Show HN: SNKV – SQLite's B-tree as a key-value store (C/C++ and Python bindings)
github.comSQLite has six layers: SQL parser → query planner → VDBE → B-tree → pager → OS. (https://sqlite.org/arch.html) For key-value workloads you only need the bottom three.
SNKV cuts the top three layers and talks directly to SQLite's B-tree engine. No SQL strings. No query planner. No VM. Just put/get/delete on the same storage core that powers SQLite.
Python:
pip install snkv
from snkv import KVStore
with KVStore("mydb.db") as db:
db["hello"] = "world"
print(db["hello"]) # b"world"
C/C++ (single-header, drop-in): #define SNKV_IMPLEMENTATION
#include "snkv.h"
KVStore *db;
kvstore_open("mydb.db", &db, KVSTORE_JOURNAL_WAL);
kvstore_put(db, "key", 3, "value", 5);
Benchmarks vs SQLite WITHOUT ROWID (1M records, identical settings): Sequential writes +57%
Random reads +68%
Sequential scan +90%
Random updates +72%
Random deletes +104%
Exists checks +75%
Mixed workload +84%
Bulk insert +10%
Honest tradeoffs:
- LMDB beats it on raw reads (memory-mapped)
- RocksDB beats it on write-heavy workloads (LSM-tree)
- sqlite3 CLI won't open the database (schema layer is bypassed by design)What you get: ACID, WAL concurrency, column families, crash safety —
with less overhead for read-heavy KV workloads.
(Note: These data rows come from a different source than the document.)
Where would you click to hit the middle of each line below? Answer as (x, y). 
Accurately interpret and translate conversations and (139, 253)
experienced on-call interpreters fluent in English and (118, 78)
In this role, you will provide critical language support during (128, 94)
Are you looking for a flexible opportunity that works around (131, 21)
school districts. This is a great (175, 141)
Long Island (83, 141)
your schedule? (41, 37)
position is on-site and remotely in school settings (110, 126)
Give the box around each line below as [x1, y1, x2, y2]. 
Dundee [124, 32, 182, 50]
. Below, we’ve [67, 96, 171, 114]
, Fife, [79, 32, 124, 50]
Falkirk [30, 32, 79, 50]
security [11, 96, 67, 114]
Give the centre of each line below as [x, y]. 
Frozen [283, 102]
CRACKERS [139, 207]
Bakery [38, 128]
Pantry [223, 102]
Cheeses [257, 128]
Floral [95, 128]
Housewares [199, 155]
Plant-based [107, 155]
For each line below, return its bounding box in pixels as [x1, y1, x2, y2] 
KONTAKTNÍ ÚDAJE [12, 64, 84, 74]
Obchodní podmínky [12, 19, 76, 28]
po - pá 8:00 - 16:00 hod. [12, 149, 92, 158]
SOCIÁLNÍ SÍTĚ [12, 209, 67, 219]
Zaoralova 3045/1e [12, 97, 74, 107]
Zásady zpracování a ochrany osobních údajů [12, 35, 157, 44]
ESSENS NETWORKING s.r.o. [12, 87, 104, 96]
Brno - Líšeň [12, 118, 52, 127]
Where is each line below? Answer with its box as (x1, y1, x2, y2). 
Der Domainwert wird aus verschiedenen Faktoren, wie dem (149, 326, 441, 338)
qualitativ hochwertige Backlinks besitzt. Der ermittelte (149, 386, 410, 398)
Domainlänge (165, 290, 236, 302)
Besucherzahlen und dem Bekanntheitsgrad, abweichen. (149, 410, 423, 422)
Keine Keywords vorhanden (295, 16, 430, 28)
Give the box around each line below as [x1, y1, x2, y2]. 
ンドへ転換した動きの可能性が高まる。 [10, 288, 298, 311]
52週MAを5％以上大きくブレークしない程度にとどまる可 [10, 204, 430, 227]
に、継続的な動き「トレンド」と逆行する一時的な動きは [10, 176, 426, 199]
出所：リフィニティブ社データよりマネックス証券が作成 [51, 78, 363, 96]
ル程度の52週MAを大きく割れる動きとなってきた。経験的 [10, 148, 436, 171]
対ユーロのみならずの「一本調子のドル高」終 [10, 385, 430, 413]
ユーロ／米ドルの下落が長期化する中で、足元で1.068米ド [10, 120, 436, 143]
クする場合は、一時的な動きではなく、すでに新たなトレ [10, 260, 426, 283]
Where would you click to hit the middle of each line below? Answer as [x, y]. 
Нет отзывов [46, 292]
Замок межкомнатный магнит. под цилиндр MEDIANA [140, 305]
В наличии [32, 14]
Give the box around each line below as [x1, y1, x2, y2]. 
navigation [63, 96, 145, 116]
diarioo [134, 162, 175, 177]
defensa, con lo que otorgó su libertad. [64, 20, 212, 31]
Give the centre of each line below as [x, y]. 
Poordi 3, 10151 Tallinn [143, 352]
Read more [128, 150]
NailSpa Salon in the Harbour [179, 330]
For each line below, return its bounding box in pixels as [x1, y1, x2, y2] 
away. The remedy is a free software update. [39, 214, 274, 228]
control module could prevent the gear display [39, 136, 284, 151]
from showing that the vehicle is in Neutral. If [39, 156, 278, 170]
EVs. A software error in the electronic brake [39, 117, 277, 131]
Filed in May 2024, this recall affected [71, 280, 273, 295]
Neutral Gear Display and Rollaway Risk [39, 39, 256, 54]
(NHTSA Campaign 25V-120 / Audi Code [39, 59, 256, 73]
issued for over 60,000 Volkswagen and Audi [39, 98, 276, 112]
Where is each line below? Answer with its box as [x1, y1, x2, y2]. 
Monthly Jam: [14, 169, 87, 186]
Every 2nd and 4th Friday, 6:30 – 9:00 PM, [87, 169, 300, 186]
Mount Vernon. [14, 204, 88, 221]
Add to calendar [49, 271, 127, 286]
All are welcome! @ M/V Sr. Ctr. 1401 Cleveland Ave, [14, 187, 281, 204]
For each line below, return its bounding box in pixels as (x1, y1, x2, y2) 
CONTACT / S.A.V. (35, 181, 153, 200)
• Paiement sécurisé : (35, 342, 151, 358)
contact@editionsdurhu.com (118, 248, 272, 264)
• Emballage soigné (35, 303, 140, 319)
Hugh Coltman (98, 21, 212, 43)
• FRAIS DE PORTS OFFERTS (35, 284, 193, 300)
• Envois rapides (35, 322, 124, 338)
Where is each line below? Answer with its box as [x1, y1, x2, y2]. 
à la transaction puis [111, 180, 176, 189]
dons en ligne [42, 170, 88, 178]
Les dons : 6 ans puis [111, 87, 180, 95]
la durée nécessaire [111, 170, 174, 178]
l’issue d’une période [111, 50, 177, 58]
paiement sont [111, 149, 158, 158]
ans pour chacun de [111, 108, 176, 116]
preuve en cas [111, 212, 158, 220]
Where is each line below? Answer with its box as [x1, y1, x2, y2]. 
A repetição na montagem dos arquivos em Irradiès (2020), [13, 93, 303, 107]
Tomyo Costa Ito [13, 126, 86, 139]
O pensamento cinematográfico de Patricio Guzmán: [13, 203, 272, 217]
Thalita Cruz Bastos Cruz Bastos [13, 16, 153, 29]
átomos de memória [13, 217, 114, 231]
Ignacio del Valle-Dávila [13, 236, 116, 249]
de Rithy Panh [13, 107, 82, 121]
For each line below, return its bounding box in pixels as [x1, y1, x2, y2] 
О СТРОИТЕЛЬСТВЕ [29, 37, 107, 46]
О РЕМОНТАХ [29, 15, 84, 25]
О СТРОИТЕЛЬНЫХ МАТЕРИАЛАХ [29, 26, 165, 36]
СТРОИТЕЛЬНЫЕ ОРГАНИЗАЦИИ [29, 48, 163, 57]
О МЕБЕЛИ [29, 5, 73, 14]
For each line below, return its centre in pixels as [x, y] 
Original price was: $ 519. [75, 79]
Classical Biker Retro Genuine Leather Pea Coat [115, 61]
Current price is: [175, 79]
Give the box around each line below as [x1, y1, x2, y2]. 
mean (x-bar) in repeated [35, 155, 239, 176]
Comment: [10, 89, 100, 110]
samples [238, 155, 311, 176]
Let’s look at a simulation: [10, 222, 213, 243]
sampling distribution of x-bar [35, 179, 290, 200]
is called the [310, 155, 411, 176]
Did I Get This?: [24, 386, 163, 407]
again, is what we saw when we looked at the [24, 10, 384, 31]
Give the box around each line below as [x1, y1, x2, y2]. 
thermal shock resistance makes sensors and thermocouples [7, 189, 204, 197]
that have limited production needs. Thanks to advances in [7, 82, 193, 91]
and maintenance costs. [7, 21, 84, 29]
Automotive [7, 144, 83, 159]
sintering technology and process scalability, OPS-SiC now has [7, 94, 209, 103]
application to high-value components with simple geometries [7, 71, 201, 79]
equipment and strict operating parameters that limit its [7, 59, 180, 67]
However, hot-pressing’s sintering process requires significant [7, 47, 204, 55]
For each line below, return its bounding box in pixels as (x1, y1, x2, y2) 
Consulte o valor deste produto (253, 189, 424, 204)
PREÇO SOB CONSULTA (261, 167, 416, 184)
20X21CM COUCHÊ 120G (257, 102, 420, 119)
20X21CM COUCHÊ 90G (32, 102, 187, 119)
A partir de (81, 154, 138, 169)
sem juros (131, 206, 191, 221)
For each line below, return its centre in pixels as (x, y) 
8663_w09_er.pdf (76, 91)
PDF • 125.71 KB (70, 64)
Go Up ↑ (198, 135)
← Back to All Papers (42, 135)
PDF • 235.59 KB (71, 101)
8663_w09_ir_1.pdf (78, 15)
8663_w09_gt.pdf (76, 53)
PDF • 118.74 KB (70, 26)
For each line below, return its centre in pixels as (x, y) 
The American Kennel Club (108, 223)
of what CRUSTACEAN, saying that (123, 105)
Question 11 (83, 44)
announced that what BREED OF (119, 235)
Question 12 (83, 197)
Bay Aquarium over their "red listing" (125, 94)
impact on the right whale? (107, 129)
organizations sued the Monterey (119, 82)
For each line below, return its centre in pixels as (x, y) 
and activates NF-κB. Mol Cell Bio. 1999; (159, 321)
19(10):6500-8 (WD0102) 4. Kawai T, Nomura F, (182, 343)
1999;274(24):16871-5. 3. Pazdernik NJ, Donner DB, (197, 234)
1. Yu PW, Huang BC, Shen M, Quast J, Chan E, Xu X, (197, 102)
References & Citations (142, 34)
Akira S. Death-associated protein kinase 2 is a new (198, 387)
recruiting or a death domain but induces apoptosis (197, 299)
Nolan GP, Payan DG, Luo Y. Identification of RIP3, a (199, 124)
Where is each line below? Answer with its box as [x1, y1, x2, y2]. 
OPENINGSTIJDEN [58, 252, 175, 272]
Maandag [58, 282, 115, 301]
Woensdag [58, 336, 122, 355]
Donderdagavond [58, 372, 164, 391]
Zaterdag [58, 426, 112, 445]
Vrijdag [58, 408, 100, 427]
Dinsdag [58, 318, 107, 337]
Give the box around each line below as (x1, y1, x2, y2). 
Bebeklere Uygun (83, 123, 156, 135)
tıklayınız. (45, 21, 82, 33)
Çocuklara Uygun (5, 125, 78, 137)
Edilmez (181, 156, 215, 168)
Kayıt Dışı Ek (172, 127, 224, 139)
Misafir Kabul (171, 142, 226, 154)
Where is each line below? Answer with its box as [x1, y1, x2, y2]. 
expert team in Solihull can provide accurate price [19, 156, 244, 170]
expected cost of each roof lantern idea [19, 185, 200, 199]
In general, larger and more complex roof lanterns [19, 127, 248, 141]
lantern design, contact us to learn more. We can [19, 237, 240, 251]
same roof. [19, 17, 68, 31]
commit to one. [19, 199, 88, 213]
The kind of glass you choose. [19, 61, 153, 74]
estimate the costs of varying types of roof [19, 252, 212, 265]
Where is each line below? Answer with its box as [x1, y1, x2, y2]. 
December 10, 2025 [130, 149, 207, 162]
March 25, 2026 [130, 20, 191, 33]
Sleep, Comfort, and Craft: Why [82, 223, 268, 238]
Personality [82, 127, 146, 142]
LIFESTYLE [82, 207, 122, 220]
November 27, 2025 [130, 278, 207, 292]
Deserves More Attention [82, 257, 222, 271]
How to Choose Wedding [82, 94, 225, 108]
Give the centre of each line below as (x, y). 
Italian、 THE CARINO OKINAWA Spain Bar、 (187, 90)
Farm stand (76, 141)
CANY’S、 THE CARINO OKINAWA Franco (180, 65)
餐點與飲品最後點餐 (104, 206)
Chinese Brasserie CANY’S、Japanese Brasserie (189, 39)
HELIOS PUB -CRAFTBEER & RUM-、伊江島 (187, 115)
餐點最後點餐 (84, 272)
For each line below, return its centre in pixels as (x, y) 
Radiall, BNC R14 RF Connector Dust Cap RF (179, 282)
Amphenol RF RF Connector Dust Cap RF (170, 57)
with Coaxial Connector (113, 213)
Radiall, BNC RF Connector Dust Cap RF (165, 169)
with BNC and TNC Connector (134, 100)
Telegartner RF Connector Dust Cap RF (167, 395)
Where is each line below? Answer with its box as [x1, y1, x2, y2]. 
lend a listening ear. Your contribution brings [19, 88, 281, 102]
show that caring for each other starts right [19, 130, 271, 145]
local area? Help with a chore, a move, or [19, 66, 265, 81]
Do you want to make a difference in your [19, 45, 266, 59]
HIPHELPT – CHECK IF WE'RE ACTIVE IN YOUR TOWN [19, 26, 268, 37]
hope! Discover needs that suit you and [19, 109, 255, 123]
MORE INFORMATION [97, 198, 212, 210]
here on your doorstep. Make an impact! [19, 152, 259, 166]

OP seems to self promote this project and other similar vibe coded works every few weeks under two different HN handles. Edit: for me this post appears on the front page of HN. OP this is mission success - add this project to your résumé and stop spamming. Yeah I wish substack would stop doing this too. They keep inserting their brand in HN under different handles. Nine reposts across the last 21 days across a couple of fresh accounts, some of which seem to be banned(?). - Show HN: SNKV – KV store on SQLite's B-tree with 11x less memory than RocksDB (github.com/hash-anu)
3 points by swaminarayan 6 days ago - I read 150K lines of SQLite source — here’s how its B-Tree powers a KV store (github.com/hash-anu)
1 point by hashmakjsn 6 days ago | 1 comment - Show HN: SnkvDB – Single-header ACID KV store using SQLite's B-Tree engine (github.com/hash-anu)
5 points by hashmakjsn 8 days ago | 1 comment - Show HN: SNKV benchmark with RocksDB (github.com/hash-anu)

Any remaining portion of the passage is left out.